[Kubernetes] Auto Scaling

IT/Kubernetes

[Kubernetes] Auto Scaling

깅지수 2022. 5. 27. 20:47

Auto Scaling

* 참고 : 파드 및 컨테이너 리소스 관리 | Kubernetes

파드 및 컨테이너 리소스 관리

파드를 지정할 때, 컨테이너에 필요한 각 리소스의 양을 선택적으로 지정할 수 있다. 지정할 가장 일반적인 리소스는 CPU와 메모리(RAM) 그리고 다른 것들이 있다. 파드에서 컨테이너에 대한 리소

kubernetes.io

Resource Request & Limit

1. 요청 : request

2. 제한 : limit

3. 요청 & 제한 둘다

(요청 =< 제한)

* QoS(Quality of Service : 서비스 품질) Class:

BestEffort : 요청 및 제한이 설정되어 있지 않을 때 (가장 나쁨)
Burstable : 요청 < 제한
Guaranteed : 요청 = 제한 (가장 좋음)

pod.spec.containers.resources

requests
- cpu
- memory
limits
- cpu
- memory

CPU 요청 & 제한 : milicore 단위
ex) 1500m = cpu 1.5개, 1000m = cpu 1개
ex) 1.5, 0.1
Memory 요청 & 제한: M, G, T, Mi, Gi, Ti

myweb-reqlim.yaml

apiVersion: v1
kind: Pod
metadata:
  name: myweb-reqlim
spec:
  containers:
    - name: myweb
      image: ghcr.io/c1t1d0s7/go-myweb
      resources:
        requests:
          cpu: 200m
          memory: 200M
        limits:
          cpu: 200m
          memory: 200M

 kubectl describe pod myweb-reqlim

QoS Class:                   Guaranteed

- 노드별 CPU/Memory 사용량 확인

kubectl top nodes

- 파드별 CPU/Memory 사용량 확인

kubectl top pods
kubectl top pods -A

- 리소스 모니터링 (인프라 모니터링)
~~Heapster~~ (예전 리소스 모니터링 도구)
→ metric-server : (Storage가 x 때문에) 오직 실시간 cpu/memory 모니터링
→ prometheus : 실시간/이전 cpu/memory/network/disk 모니터링

- 노드별 요청/제한 양 확인

kubectl describe nodes node1

실행 할 수 없는 리소스 → 요청 cpu가 host가 가진 cpu를 초과했기 때문
myweb-big.yaml

apiVersion: v1
kind: Pod
metadata:
  name: myweb-big
spec:
  containers:
    - name: myweb
      image: ghcr.io/c1t1d0s7/go-myweb
      resources:
        limits:
          cpu: 3000m
          memory: 4000M

→ (request를 설정하지 않고) limit만 설정한 경우 : 자동으로 limit과 같은 값으로 request 설정됨

but (limit을 설정하지 않고) request만 설정한 경우 : 자동으로 limit은 설정되지 x

HPA : Horisontal Pod AutoScaler

* 참고 : Horizontal Pod Autoscaling | Kubernetes

Horizontal Pod Autoscaling

쿠버네티스에서, HorizontalPodAutoscaler 는 워크로드 리소스(예: 디플로이먼트 또는 스테이트풀셋)를 자동으로 업데이트하며, 워크로드의 크기를 수요에 맞게 자동으로 스케일링하는 것을 목표로 한

kubernetes.io

AutoScaling

Pod
- HPA (수평)
- VPA : Vertical (수직) Pod Autoscaler
Node
- ClusterAutoScaler

HPA : Deployment, ReplicaSet, StatefulSet의 복제본 개수를 조정

안정화 윈도우 (해당 시간까지는 scaling하지 않고 봐주면서 기다리기)

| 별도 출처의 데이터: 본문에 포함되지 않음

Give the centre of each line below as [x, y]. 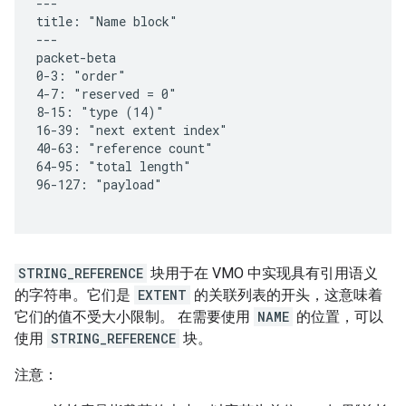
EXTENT [162, 295]
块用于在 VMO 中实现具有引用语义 [262, 274]
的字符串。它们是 [74, 295]
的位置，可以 [338, 317]
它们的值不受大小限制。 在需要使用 [134, 317]
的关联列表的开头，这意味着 [286, 295]
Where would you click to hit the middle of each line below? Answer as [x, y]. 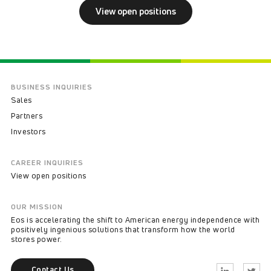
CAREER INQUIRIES [47, 162]
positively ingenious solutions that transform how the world [123, 229]
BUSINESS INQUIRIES [52, 87]
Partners [27, 116]
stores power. [37, 239]
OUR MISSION [37, 207]
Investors [28, 131]
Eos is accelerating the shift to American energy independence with [135, 220]
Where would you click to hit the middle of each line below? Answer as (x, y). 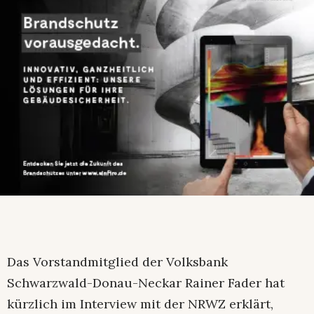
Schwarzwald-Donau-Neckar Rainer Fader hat (146, 282)
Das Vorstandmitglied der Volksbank (117, 261)
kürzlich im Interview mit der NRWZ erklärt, (140, 303)
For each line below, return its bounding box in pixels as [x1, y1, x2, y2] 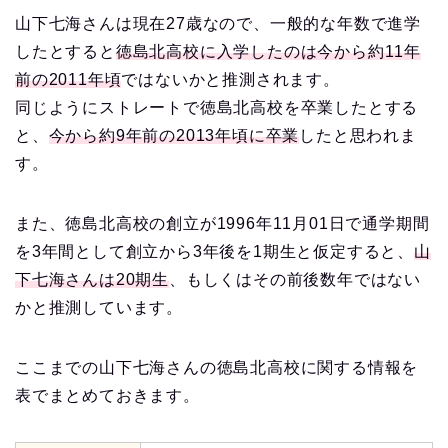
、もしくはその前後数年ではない [169, 271, 421, 289]
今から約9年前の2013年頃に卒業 [48, 127, 300, 145]
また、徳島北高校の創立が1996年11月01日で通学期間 [15, 215, 430, 233]
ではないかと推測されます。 [121, 71, 340, 89]
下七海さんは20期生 [15, 271, 169, 289]
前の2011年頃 [15, 71, 122, 89]
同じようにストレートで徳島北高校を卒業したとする [15, 99, 419, 117]
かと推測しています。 [15, 299, 183, 317]
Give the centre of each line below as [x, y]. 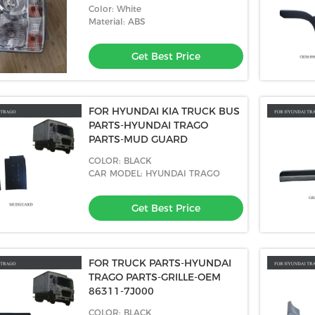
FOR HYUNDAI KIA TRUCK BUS [164, 111]
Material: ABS [117, 21]
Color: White [115, 9]
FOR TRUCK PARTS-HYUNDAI [160, 263]
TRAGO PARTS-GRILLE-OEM [155, 277]
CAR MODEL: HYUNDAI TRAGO [154, 173]
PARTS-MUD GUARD [138, 139]
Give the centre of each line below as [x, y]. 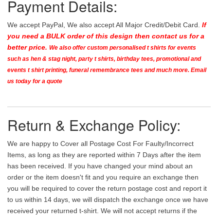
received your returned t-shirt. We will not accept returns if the [102, 210]
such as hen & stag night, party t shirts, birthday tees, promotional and [104, 59]
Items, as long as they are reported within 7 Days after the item [104, 154]
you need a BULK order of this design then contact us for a [106, 36]
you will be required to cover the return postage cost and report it [107, 188]
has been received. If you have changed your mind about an [100, 166]
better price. [28, 47]
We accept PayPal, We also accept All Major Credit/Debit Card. [105, 25]
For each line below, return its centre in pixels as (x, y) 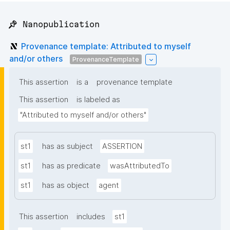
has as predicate (71, 166)
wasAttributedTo (140, 166)
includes (91, 217)
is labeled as (98, 100)
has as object (66, 186)
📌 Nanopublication (54, 24)
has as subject (68, 147)
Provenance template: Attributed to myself (106, 46)
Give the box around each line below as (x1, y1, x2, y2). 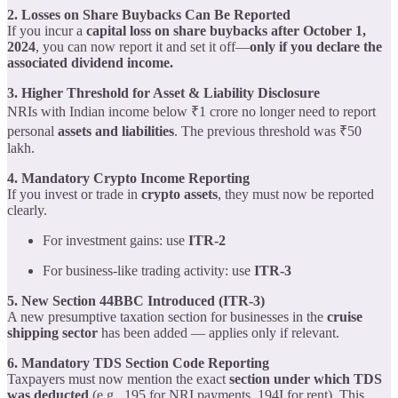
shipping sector (7, 324, 98, 340)
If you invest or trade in (7, 186, 141, 202)
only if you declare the (250, 38, 382, 54)
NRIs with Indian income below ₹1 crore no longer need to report (7, 103, 376, 119)
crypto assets (141, 186, 218, 202)
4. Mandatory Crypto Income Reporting (7, 170, 250, 186)
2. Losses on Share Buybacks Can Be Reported (7, 6, 291, 22)
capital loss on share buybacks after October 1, (86, 22, 366, 38)
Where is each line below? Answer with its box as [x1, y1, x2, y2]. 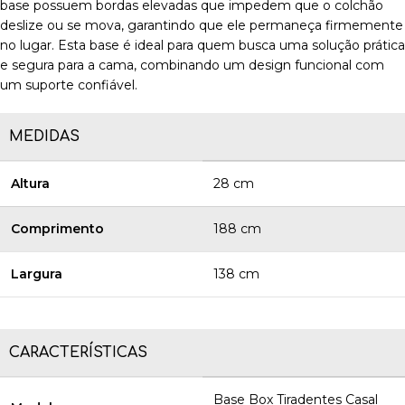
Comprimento [11, 221, 104, 238]
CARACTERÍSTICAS [9, 344, 147, 362]
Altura [11, 175, 50, 193]
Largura [11, 266, 62, 283]
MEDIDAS [9, 128, 80, 146]
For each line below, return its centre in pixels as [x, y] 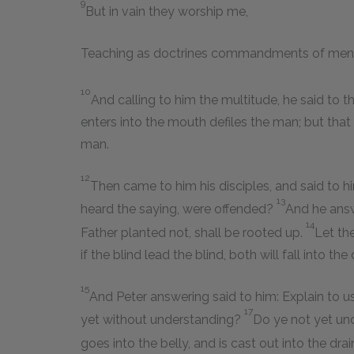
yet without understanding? [162, 320]
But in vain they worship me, [167, 12]
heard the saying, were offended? [179, 209]
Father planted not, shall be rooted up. [193, 232]
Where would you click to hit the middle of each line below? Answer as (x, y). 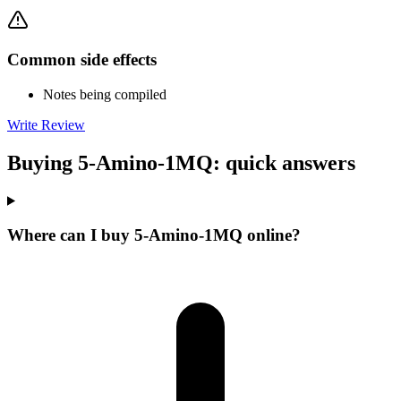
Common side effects (82, 60)
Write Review (46, 124)
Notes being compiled (105, 94)
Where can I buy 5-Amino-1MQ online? (154, 235)
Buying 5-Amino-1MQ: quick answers (181, 162)
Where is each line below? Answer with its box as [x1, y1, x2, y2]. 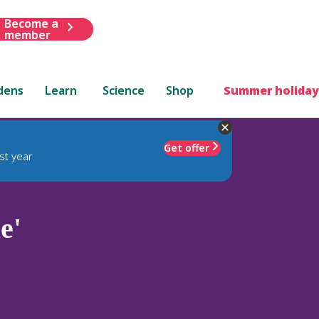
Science [103, 82, 145, 98]
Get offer [164, 140, 209, 155]
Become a [4, 15, 58, 31]
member [4, 26, 51, 43]
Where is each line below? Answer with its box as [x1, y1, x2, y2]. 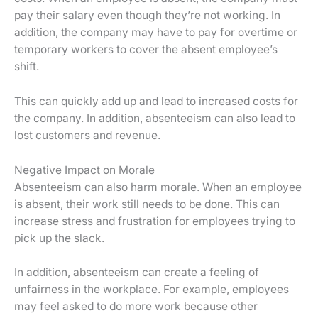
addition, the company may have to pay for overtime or [14, 26, 297, 40]
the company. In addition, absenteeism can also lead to [14, 111, 295, 125]
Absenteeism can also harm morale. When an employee [14, 180, 302, 194]
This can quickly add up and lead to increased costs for [14, 94, 298, 108]
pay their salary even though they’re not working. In [14, 9, 280, 23]
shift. [14, 60, 39, 74]
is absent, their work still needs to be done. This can [14, 197, 280, 211]
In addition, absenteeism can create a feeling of [14, 265, 259, 280]
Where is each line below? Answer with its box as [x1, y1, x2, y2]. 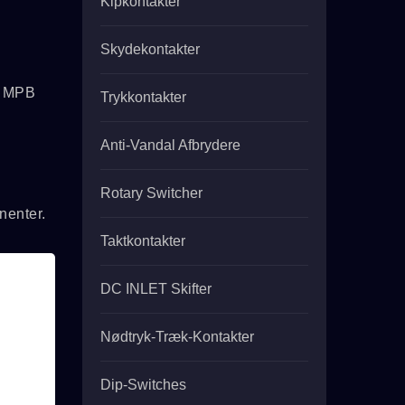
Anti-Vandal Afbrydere [100, 137, 240, 153]
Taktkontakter [100, 233, 185, 249]
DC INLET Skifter [100, 281, 212, 297]
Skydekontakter [100, 42, 200, 57]
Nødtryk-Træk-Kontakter [100, 329, 254, 344]
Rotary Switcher [100, 185, 202, 201]
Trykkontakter [100, 89, 186, 105]
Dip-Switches [100, 377, 186, 392]
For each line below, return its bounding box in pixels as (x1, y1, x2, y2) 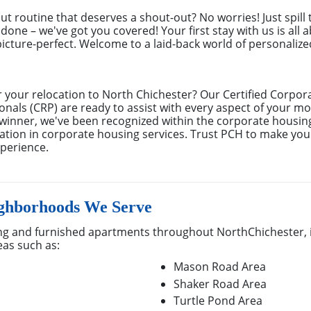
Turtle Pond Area (174, 293, 262, 309)
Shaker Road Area (174, 276, 267, 292)
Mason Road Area (174, 259, 266, 275)
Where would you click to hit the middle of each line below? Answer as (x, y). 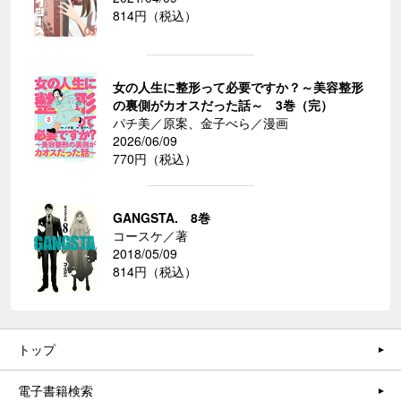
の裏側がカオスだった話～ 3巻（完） (223, 105)
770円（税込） (155, 159)
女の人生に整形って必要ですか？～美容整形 (238, 87)
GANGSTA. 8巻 (162, 218)
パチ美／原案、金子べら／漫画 (200, 123)
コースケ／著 (150, 236)
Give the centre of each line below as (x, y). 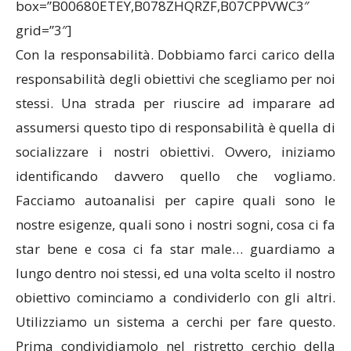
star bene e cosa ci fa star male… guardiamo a (175, 249)
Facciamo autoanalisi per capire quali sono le (175, 201)
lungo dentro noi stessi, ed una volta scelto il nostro (175, 273)
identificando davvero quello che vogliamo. (175, 176)
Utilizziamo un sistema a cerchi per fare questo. (175, 322)
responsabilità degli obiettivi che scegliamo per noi (175, 79)
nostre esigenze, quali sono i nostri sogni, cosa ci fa (175, 225)
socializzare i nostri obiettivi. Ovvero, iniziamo (175, 152)
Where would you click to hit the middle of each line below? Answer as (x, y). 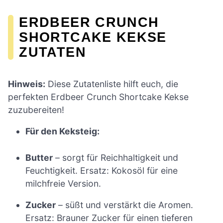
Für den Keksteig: (63, 131)
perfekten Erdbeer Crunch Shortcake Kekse (98, 97)
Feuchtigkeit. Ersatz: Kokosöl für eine (102, 170)
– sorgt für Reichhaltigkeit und (116, 157)
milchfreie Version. (63, 183)
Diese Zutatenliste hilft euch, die (112, 84)
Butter (39, 157)
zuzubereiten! (36, 110)
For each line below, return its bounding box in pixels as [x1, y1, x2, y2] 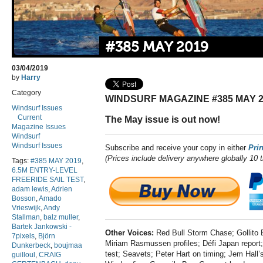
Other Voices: [105, 228, 154, 238]
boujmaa [54, 241, 82, 250]
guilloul [12, 251, 35, 259]
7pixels [12, 232, 35, 241]
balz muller [43, 213, 78, 222]
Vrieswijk [12, 204, 41, 213]
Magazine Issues [12, 123, 66, 131]
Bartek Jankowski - [12, 222, 72, 231]
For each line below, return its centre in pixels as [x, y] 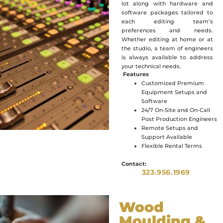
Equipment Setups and [174, 92]
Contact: [134, 164]
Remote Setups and [169, 128]
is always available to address [167, 57]
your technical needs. [153, 66]
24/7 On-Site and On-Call [175, 110]
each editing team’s [167, 21]
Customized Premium [172, 83]
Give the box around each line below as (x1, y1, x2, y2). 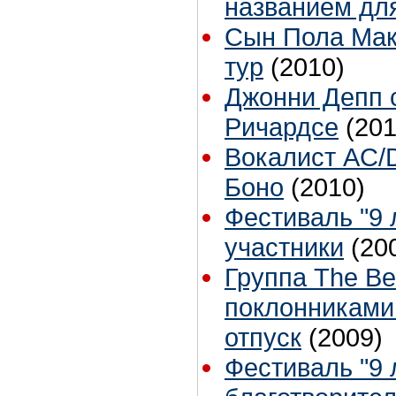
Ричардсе (225, 112, 339, 142)
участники (225, 232, 344, 263)
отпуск (225, 323, 301, 353)
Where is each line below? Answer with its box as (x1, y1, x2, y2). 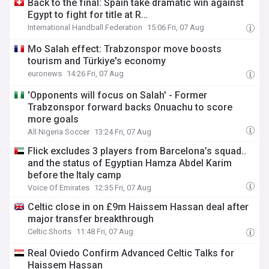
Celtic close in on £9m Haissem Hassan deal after (28, 201, 249, 213)
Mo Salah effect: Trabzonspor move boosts (28, 43, 222, 55)
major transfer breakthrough (28, 213, 154, 225)
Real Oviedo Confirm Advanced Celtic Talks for (28, 247, 235, 259)
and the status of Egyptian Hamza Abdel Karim (28, 157, 232, 169)
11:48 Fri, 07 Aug (76, 227, 134, 236)
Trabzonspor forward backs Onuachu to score (28, 101, 233, 113)
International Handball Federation (28, 23, 143, 32)
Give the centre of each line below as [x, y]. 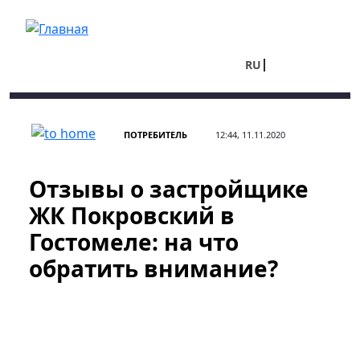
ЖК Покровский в [132, 215]
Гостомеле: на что [134, 242]
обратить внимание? [153, 268]
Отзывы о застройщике [169, 189]
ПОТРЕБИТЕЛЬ [155, 135]
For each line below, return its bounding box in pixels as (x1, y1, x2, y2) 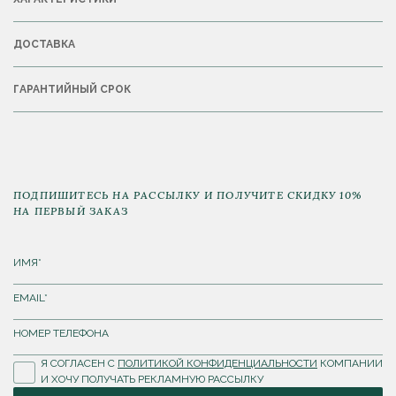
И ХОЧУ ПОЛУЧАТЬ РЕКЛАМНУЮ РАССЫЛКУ (41, 373, 263, 386)
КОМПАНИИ (317, 357, 383, 370)
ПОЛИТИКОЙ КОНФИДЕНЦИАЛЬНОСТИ (118, 357, 317, 370)
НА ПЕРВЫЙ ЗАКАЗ (13, 204, 128, 218)
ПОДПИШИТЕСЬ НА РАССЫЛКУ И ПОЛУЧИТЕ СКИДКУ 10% (13, 188, 362, 202)
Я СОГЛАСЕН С (41, 357, 118, 370)
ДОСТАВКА (13, 38, 75, 51)
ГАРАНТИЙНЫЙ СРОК (13, 83, 131, 96)
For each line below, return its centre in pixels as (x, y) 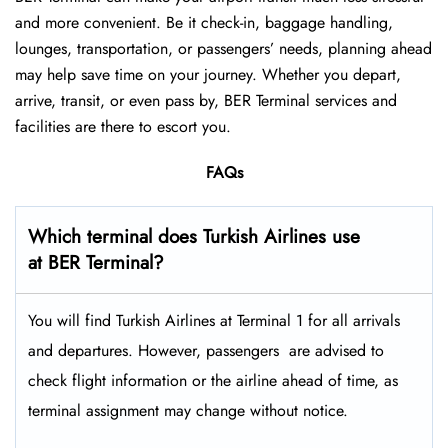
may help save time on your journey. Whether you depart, (208, 75)
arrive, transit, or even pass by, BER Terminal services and (206, 101)
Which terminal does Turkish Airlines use (194, 237)
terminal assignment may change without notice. (188, 411)
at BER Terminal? (96, 263)
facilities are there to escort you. (123, 127)
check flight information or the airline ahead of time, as (213, 381)
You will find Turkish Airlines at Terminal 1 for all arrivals (214, 321)
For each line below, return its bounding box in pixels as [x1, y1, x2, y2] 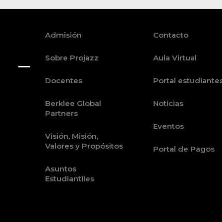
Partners [45, 109, 78, 118]
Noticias [153, 99, 184, 109]
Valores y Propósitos [45, 141, 123, 151]
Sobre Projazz [45, 53, 99, 63]
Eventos [153, 121, 184, 131]
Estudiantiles [45, 174, 94, 184]
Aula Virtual [153, 53, 197, 63]
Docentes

(default) 스케일 아웃: 180초 / 스케일 인: 300초

원하는 레플리카 수 = ceil[현재 레플리카 수 * ( 현재 메트릭 값 / 원하는 메트릭 값 )]

myweb-deploy.yaml

apiVersion: apps/v1
kind: Deployment
metadata:
  name: myweb-deploy
spec:
  replicas: 2
  selector:
    matchLabels:
      app: web
  template:
    metadata:
      labels:
        app: web
    spec:
      containers:
        - name: myweb
          image: ghcr.io/c1t1d0s7/go-myweb:alpine
          ports:
            - containerPort: 8080
          resources:
            requests:
              cpu: 200m
            limits:
              cpu: 200m

* HPA를 위해 최소 request는 설정되여 함

myweb-hpa.yaml

apiVersion: autoscaling/v1
kind: HorizontalPodAutoscaler
metadata:
  name: myweb-hpa
spec:
  minReplicas: 1
  maxReplicas: 10
  targetCPUUtilizationPercentage: 50
  scaleTargetRef:
    apiVersion: apps/v1
    kind: Deployment
    name: myweb-deploy

부하

kubectl exec <POD> -- sha256sum /dev/zero

myweb-hpa-v2beta2.yaml

apiVersion: autoscaling/v2beta2
kind: HorizontalPodAutoscaler
metadata:
  name: myweb-hpa
spec:
  minReplicas: 1
  maxReplicas: 10
  metrics:
    - type: Resource
      resource:
        name: cpu
        target:
          type: Utilization
          avarageUtilization: 50
  scaleTargetRef:
    apiVersion: apps/v1
    kind: Deployment
    name: myweb-deploy